Here is when the Brachytherapy happens – details on a different post – but the doctor tells me she wants to give me that chemo that I had missed and so it is scheduled for after the Brachytherapy and radiation is finished. I am going out on a bang for sure because the Cisplatin chemo is the hardest thing out of the three types of treatment.
Cisplatin No. 5
OMG this IS the last one. For sure this time. I begrudgingly attend the Cancer Centre and wait to get my bloods done and chat with the doctor. Since my third Brachytherapy – which entailed having a catheter fitted each time – I am still trying to remember how I pee. It’s like you have to coach your body to get peeing again. It’s bizarre. It’s a little painful and takes ages. And generally my bowels have had a beating with all the radiation – external and internal – and so the nurses are concerned I might be retaining and so the doctor sends me for a X-Ray and everything is fine. Although I am given pills for constipation later on that day my bowels reverse and I now need pills for diarrhoea….however much I love pain relief medication, I just want my body to sort this out by itself. So I don’t take the pills and a week on everything is normal again. Yay! OMG how grateful you can be when the simplest of things, like going to the loo, is taken away and you get it back again.
They are all aware of my cannula problems and so a head nurse puts it into that risky vein.
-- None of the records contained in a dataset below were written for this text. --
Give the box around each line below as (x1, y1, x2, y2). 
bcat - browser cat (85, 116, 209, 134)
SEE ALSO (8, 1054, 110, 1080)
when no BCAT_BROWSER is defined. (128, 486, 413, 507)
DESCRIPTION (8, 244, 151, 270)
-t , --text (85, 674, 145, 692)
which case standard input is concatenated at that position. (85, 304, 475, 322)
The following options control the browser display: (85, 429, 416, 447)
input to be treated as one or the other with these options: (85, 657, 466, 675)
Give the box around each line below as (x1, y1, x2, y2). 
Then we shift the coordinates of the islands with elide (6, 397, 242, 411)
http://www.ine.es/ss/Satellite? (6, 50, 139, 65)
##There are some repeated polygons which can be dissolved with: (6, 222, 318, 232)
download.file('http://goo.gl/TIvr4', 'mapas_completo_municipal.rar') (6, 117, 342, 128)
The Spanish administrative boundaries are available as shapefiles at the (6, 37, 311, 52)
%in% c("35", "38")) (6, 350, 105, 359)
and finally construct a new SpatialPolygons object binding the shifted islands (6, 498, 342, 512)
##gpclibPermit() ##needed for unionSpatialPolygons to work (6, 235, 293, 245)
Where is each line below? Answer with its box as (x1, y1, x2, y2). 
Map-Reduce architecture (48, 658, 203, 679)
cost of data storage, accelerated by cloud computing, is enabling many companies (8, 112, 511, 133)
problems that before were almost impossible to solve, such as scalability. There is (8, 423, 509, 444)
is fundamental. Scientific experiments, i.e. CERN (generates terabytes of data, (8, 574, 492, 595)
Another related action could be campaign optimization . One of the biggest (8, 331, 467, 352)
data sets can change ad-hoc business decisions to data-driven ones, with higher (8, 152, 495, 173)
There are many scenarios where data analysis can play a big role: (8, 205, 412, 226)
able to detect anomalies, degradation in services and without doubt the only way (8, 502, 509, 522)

I warn her I might cry for no apparent reason other that there is a freaking needle in my arm but they get concerned every time and offer me diazepam. I’m not into it, I dry my eyes, calm myself down and watch TV while the drugs get pumped through my body.
My poor body. I generally am sorry for it. It’s upsetting that you agree to have chemo drugs administered to it and yet you know or are aware that chemo is killing the cancer cells. One line is screamed in your head ‘This chemo is killing me.’ And it is. It is killing all my cells. I apologise to my veins and go back to watching Location, Location, Location. Phil and Kirsty can distract me for a little while.
As on cue, one hour before it’s all done, as has happened with all the Cisplatin chemo days, I start to get nauseated. I call the nurses to have anti-sickness injected into my stomach area and half hour later, I get another one. It’s pretty full on this time and I throw up over 6 times. Blood is even coming up and I call for the nurse, who calls the doctor who asks if I had been eating mints that day. “Yes, pretty much all types of mints and all throughout the day.” And so the blood doesn’t faze her and my sickness becomes tiredness and I am invited to stay the night over. My fiancee stays over with me on a fold out bed which is great as he is able to bring me water, help me out of bed and generally be totally awesome.
The next day I get to leave after breakfast. I don’t have any more sickness just exhausted. I walk out of the Cancer Centre and raise my hands in the air. It’s over.